What stumps me is the following: If the embedding vectors are now inputs, how do we learn them? Normally, we learn the weights associated with the inputs, but here the weights seem to be the inputs themselves. How can they then be updated?

I think you have it right, they are treated as weights and you can back propagate into them just like any other layer.

Consider the case where you have only one categorical variable as input to a net and you’ve one hot encoded it. The first “layer” in the net is the dense embedding matrix; in this situation it is identical to a dense layer in a net and so you can train it like one.

Because of the one hot encoding, a given input only interacts with a single row of this first dense layer, so you can interpret each row of weights as the inputs into the rest of the network, e.g. the one hot encoding just maps you to a particular row aka input into the net.

Yeah, I totally follow your example, but my intuition breaks down as soon as we concatenate the embedding vector to the the continuous variables and treat them as inputs.
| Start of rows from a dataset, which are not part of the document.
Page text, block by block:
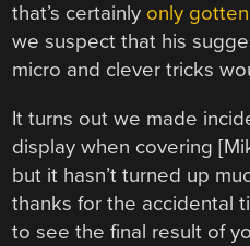
that’s certainly only
we suspect that his
micro and clever tricks
It turns out we made
display when covering
but it hasn’t turned up
thanks for the accidental
to see the final result of
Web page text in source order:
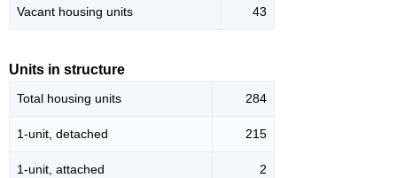
Vacant housing units 43
Units in structure
Total housing units 284
1-unit, detached 215
1-unit, attached 2
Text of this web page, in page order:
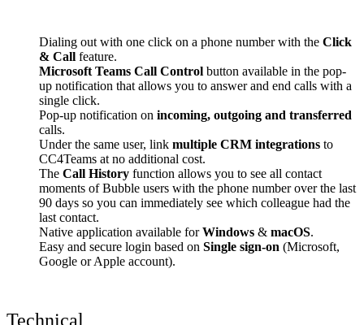
Dialing out with one click on a phone number with the Click
& Call feature.
Microsoft Teams Call Control button available in the pop-
up notification that allows you to answer and end calls with a
single click.
Pop-up notification on incoming, outgoing and transferred
calls.
Under the same user, link multiple CRM integrations to
CC4Teams at no additional cost.
The Call History function allows you to see all contact
moments of Bubble users with the phone number over the last
90 days so you can immediately see which colleague had the
last contact.
Native application available forWindows & macOS.
Easy and secure login based on Single sign-on (Microsoft,
Google or Apple account).
Technical
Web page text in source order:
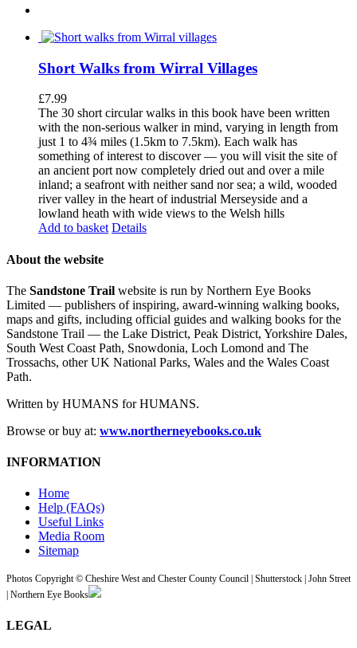
Short Walks from Wirral Villages
£7.99
The 30 short circular walks in this book have been written
with the non-serious walker in mind, varying in length from
just 1 to 4¾ miles (1.5km to 7.5km). Each walk has
something of interest to discover — you will visit the site of
an ancient port now completely dried out and over a mile
inland; a seafront with neither sand nor sea; a wild, wooded
river valley in the heart of industrial Merseyside and a
lowland heath with wide views to the Welsh hills
Add to basket Details
About the website
The Sandstone Trail website is run by Northern Eye Books
Limited — publishers of inspiring, award-winning walking books,
maps and gifts, including official guides and walking books for the
Sandstone Trail — the Lake District, Peak District, Yorkshire Dales,
South West Coast Path, Snowdonia, Loch Lomond and The
Trossachs, other UK National Parks, Wales and the Wales Coast
Path.
Written by HUMANS for HUMANS.
Browse or buy at: www.northerneyebooks.co.uk
INFORMATION
Home
Help (FAQs)
Useful Links
Media Room
Sitemap
Photos Copyright © Cheshire West and Chester County Council | Shutterstock | John Street
| Northern Eye Books
LEGAL
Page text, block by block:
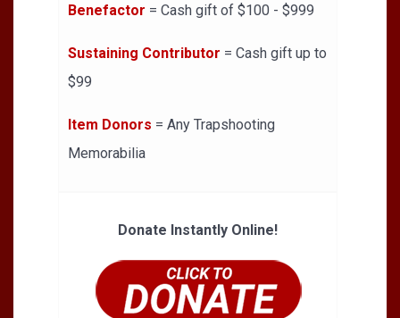
Benefactor = Cash gift of $100 - $999
Sustaining Contributor = Cash gift up to
$99
Item Donors = Any Trapshooting
Memorabilia
Donate Instantly Online!
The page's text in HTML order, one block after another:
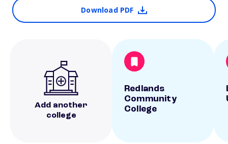
Download PDF
Add another
college
Redlands
Community
College
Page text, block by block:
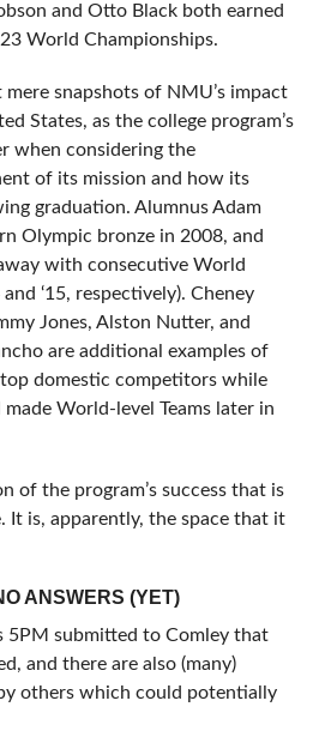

So in my terrible picture, I am representing the first layer as a matrix vector multiply. The input vector on the left is a one hot encoding of a categorical variable and we’ve concatenated the continuous variables on the bottom. The matrix is a sparse block matrix; the off diagonal blocks are all zeros. The top left diagonal block is the embedding matrix associated with the categorical variable, and the bottom right block is just an identity matrix. The output of this guy is the categorical variable encoded, and the continuous variables passed through. If we treat this block matrix as a layer in the network, you can learn the embedding only and keep the 0 blocks and identity blocks frozen so that those “weights” don’t change. The output of this layer is then just fed to the next layer in the net per usual. Hope that helps!